Avec : James Cagney ⋅ Sylvia Sidney

Le film est non seulement divertissant, mais pas inutile, car il permet de s’intéresser un peu plus à une époque assez méconnue en Europe : la première moitié du XXᵉ siècle au Japon, alors superpuissance nationaliste, militariste, expansionniste… On participe ici volontairement à entretenir le mythe du document supposé exposer le plan d’expansion planétaire du Premier Ministre nippon dans les années 20 : le Tanaka Memorial.

Dans un panneau au début du film, l’auteur présumé de ce document, le chef militaire et premier ministre Tanaka est présenté comme l’équivalent d’Hitler. Si le document existe bel et bien, il est aujourd’hui reconnu par les historiens comme étant un faux. L’intérêt, même si c’est un faux, c’est qu’il décrit bien les ambitions expansionnistes de certains militaires japonais.

James Cagney joue donc le directeur de la rédaction d’un journal à Tokyo. Il vient de révéler à ses lecteurs la possible existence d’une volonté expansionniste au niveau planétaire des autorités japonaises (notamment l’attaque des États-Unis). On ne sait pas bien comment il a eu ces informations. Peu importe, à partir de ce moment, les ennuis vont commencer pour lui, et la traque, la surveillance dont il va être la cible, ne fera qu’attiser son intérêt pour ce complot international. L’existence d’un document prouvant les intentions et le plan japonais arrive très vite, Cagney croit s’en saisir, les Japonais pensent qu’il l’a, en fait non, etc.

On est dans un mélange de film d’espionnage avec ses faux-culs aux longues oreilles derrière chaque porte (on a l’impression de voir Peter Lorre toutes les dix minutes), policier (enquête seul contre tous, police secrète…), le mélo (pour les beaux yeux et la voix douce de Sylvia Sidney). Pourtant, ça tient la route. C’est fichu comme un bon Hitchcock : le MacGuffin, l’accusation à tort, la fuite, la quête de la vérité, la femme manipulatrice, etc.
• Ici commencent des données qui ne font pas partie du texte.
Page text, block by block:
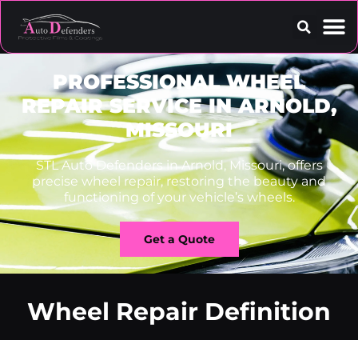
PROFESSIONAL WHEEL
REPAIR SERVICE IN ARNOLD,
MISSOURI
STL Auto Defenders in Arnold, Missouri, offers
precise wheel repair, restoring the beauty and
functioning of your vehicle’s wheels.
Get a Quote
Wheel Repair Definition
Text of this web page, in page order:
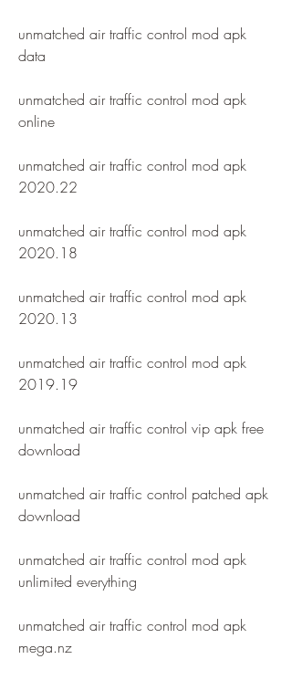
unmatched air traffic control mod apk
data
unmatched air traffic control mod apk
online
unmatched air traffic control mod apk
2020.22
unmatched air traffic control mod apk
2020.18
unmatched air traffic control mod apk
2020.13
unmatched air traffic control mod apk
2019.19
unmatched air traffic control vip apk free
download
unmatched air traffic control patched apk
download
unmatched air traffic control mod apk
unlimited everything
unmatched air traffic control mod apk
mega.nz
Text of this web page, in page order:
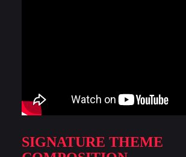
SIGNATURE THEME
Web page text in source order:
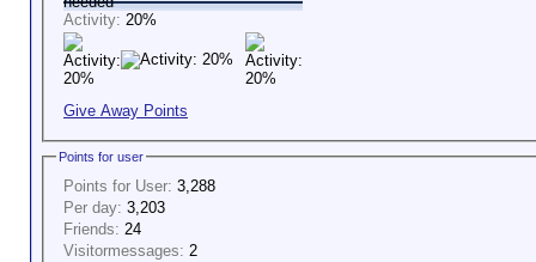
Activity: 20%
Give Away Points
Points for user
Points for User: 3,288
Per day: 3,203
Friends: 24
Visitormessages: 2
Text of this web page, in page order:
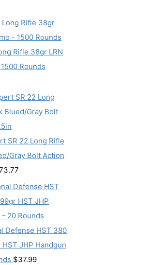
Rifle 38gr LRN
Rounds
SR 22 Long Rifle
Gray Bolt Action
Defense HST 380
JHP Handgun
$37.99
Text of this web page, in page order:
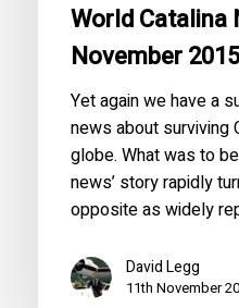
World Catalina
November
Yet again we have a
news about surviving
globe. What was to
news’ story rapidly
opposite as widely
David Legg
11th November
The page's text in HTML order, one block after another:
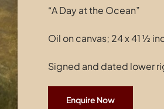
“A Day at the Ocean”
Oil on canvas; 24 x 41 ½
Signed and dated lower
Enquire Now
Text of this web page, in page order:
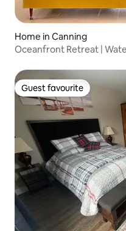
Home in Canning
Oceanfront Retreat |
Guest favourite
Guest favourite
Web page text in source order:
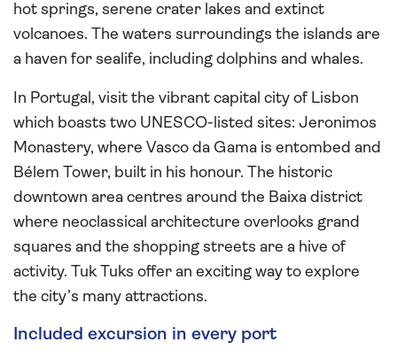
hot springs, serene crater lakes and extinct
volcanoes. The waters surroundings the islands are
a haven for sealife, including dolphins and whales.
In Portugal, visit the vibrant capital city of Lisbon
which boasts two UNESCO-listed sites: Jeronimos
Monastery, where Vasco da Gama is entombed and
Bélem Tower, built in his honour. The historic
downtown area centres around the Baixa district
where neoclassical architecture overlooks grand
squares and the shopping streets are a hive of
activity. Tuk Tuks offer an exciting way to explore
the city’s many attractions.
Included excursion in every port
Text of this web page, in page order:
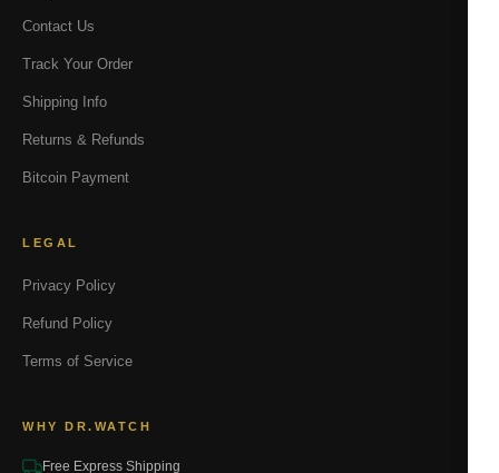
Contact Us
Track Your Order
Shipping Info
Returns & Refunds
Bitcoin Payment
LEGAL
Privacy Policy
Refund Policy
Terms of Service
WHY DR.WATCH
Free Express Shipping
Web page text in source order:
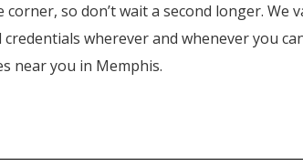
so don’t wait a second longer. We
credentials wherever and whenever you
near you in Memphis.
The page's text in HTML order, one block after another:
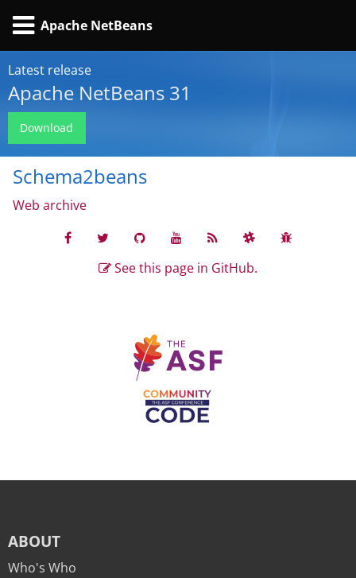
Apache NetBeans
Latest release
Apache NetBeans 31
Download
Schema2beans
Web archive
See this page in GitHub.
ABOUT
Who's Who
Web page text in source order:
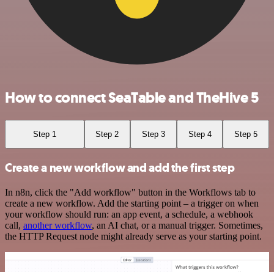
How to connect SeaTable and TheHive 5
Step 1 Step 2 Step 3 Step 4 Step 5
Create a new workflow and add the first step
In n8n, click the "Add workflow" button in the Workflows tab to
create a new workflow. Add the starting point – a trigger on when
your workflow should run: an app event, a schedule, a webhook
call, another workflow, an AI chat, or a manual trigger. Sometimes,
the HTTP Request node might already serve as your starting point.
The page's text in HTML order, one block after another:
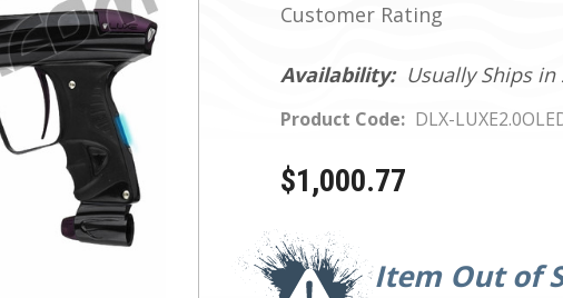
Customer Rating
Availability: Usually Ships
Product Code: DLX-
$1,000.77
Item Out of
Current
Stock:
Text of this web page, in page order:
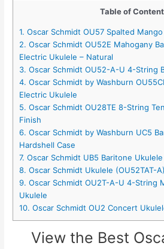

On pourrait avoir des doutes sur les intentions d’un tel spectacle. On est en 1945, les films de propagandes sont nombreux. Celui-ci en est clairement un. Mais ce serait vraiment bouder son plaisir. Le lien avec les événements de l’époque est très clair. Alors que les faits du film se passent à la fin des années 20, on sent surtout à la fin la référence (montrée donc ici comme une prédiction) à l’agression japonaise de Pearl Harbor. À un chef de la police secrète venu le chasser jusqu’à l’ambassade des USA qui lui parlait de la culture du pardon des Occidentaux à l’égard de leurs ennemis, Cagney répond : « Pas sans avoir rendu la monnaie de la pièce ! ». Le film s’arrête là-dessus. Le message est clair. Hiroshima, ce n’est rien d’autre que (notre) réponse à Pearl Harbor. Violent.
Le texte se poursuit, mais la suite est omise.